Root mean square deviation (RMSD) plots for docked complexes of AQ-Mpro.

Discussion

As the invasion of SARS-CoV-2 is extending with a worsening effect on world health due to the unavailability of potential drugs, the need of the hour is to find potential drugs against SARS-CoV-2. In our study, we chose SARS-CoV-2 Mpro as a target due to its vital role in replication and transcription of viral proteins. We retrieved derivatives of anthraquinolone and quinolizine (FDA approved drugs used to treat malaria). These derivatives were then screened and the potential ones were subjected to molecular docking analysis to check its credibility of becoming potent inhibitors based on its interaction with SARS-CoV-2 Mpro. The result showed a good affinity of derivatives towards Mpro as depicted by their respective binding energies and interactions. Among derivatives of anthraquinolone, Anthrachinolinchinon(AQ11), N-(1-anthrapyridonyl)acetamidine (AQ19) and methyl N-(1-anthrapyridonyl)iminoacetate (AQ16) and among quinolizine derivatives, [1-(Octahydro-2H-quinolizin-1-ylmethyl)-3-phenyl-2(1H) quinoxalinone (QZ80), QZ148 (N- (2,3,4,6,7,8,9,9a-Octahydro-1H-quinolizin-1-ylmethyl)-3-[1-[2-(2-methoxyphenyl)ethyl]-2,5-dioxoimidazolidin-4-yl]propanamide and [5-[[(2R,3S,11Br)-9,10-dimethoxy-3-(2-methylpropyl)-2,3,4,6,7,11b-hexahydro -1H-benzo[a]quinolizin-2-yl]methoxy]-3-methyl-5-oxopentanoic acid (QZ121) were identified as top hits based on their binding energies. After the Molecular Dynamics Simulation of free Mpro and docked complexes AQ-Mpro, QZ-Mpro for 50 ns chemical time, the fluctuations in the structural conformations of free Mpro was minimally observed as compared to the docked complexes of AQ11-Mpro, AQ16-Mpro and QZ121-Mpro in which the ligand was constantly interacting with the protein (Figs. 7, 8 and 9. According to the RMSF plots of AQ-Mpro, QZ-Mpro and free Mpro one can decipher that the secondary structures maintained by the Mpro in the free state changes when bound with the ligand suggesting rearranged conformations (Figs. 10 and 11). Based on the above results we could speculate that these derivatives brought about conformational changes in the Mpro protein which might hinder the properties of the protein and inhibit the replicability of the virus.

Figure 9
figure 9

Root mean square deviation (RMSD) plots for docked complexes of QZ-Mpro.

Figure 10
figure 10

Root mean square fluctuation (RMSF) plots for docked complexes of AQ-Mpro.

Figure 11
figure 11

Root mean square fluctuation (RMSF) plots for docked complexes of QZ-Mpro.

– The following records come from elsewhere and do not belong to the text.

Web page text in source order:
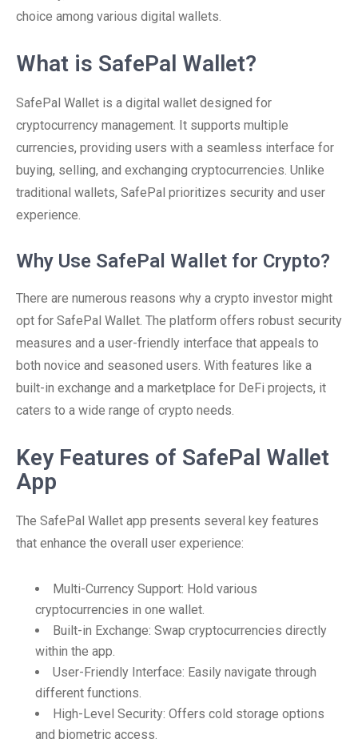
choice among various digital wallets.
What is SafePal Wallet?
SafePal Wallet is a digital wallet designed for
cryptocurrency management. It supports multiple
currencies, providing users with a seamless interface for
buying, selling, and exchanging cryptocurrencies. Unlike
traditional wallets, SafePal prioritizes security and user
experience.
Why Use SafePal Wallet for Crypto?
There are numerous reasons why a crypto investor might
opt for SafePal Wallet. The platform offers robust security
measures and a user-friendly interface that appeals to
both novice and seasoned users. With features like a
built-in exchange and a marketplace for DeFi projects, it
caters to a wide range of crypto needs.
Key Features of SafePal Wallet
App
The SafePal Wallet app presents several key features
that enhance the overall user experience:
Multi-Currency Support: Hold various
cryptocurrencies in one wallet.
Built-in Exchange: Swap cryptocurrencies directly
within the app.
User-Friendly Interface: Easily navigate through
different functions.
High-Level Security: Offers cold storage options
and biometric access.
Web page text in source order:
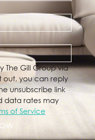
Gill Group via
out, you can reply
unsubscribe link
data rates may
of Service
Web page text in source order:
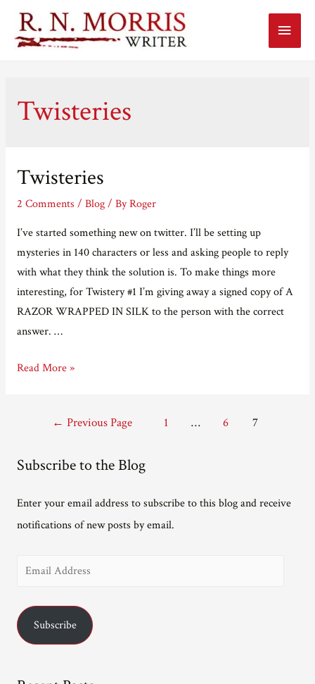
Main
Twisteries
Twisteries
2 Comments / Blog/ ByRoger
I’ve started something new on twitter. I’ll be setting up
mysteries in 140 characters or less and asking people to reply
with what they think the solution is. To make things more
interesting, for Twistery #1 I’m giving away a signed copy of A
RAZOR WRAPPED IN SILK to the person with the correct
answer. …
Twisteries
Read More »
← Previous Page 1 … 6 7
Subscribe to the Blog
Enter your email address to subscribe to this blog and receive
notifications of new posts by email.
i
Subscribe
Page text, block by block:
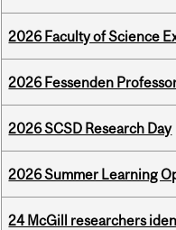
2026 Faculty of Science
2026 Fessenden
2026 SCSD Research Day
2026 Summer Learning
24 McGill researchers

To augment the study, we also did a comparative analysis of our potential hits with known reference compounds such as Ledipasvir, Irbesartan, and Venetoclax which are FDA and NIH approved drugs. These drugs have been docked against Mpro by DockCoV2, a drug database for SARS-CoV-2, which calculates binding affinity of the interactions and they have highest binding affinity as compared to the other drugs in the database30. After an insightful comparison, data suggested that the binding affinity of our top hits was close to the above mentioned reference compounds, where Ledipasvir, Irbesartan and Venetoclax had binding affinity of − 10.2 kcal/mol, − 9.8 kcal/mol, − 9.7 kcal/mol respectively. As per Lipinski’s rule of five, our top hits satisfies the parameters by falling in the molecular weight range of less than 500 Daltons whereas the reference compounds had higher molecular weight which doesn’t abide to the parameters. The adopted strategy encompasses to predict long term outcomes in terms of sorting the most potent ones, given the cost of clinical trials. We foresee that this in-silico study can be substantiated with the in-vitro and in-vivo analysis for making potential drugs /inhibitor of SARS-CoV-2 Mpro.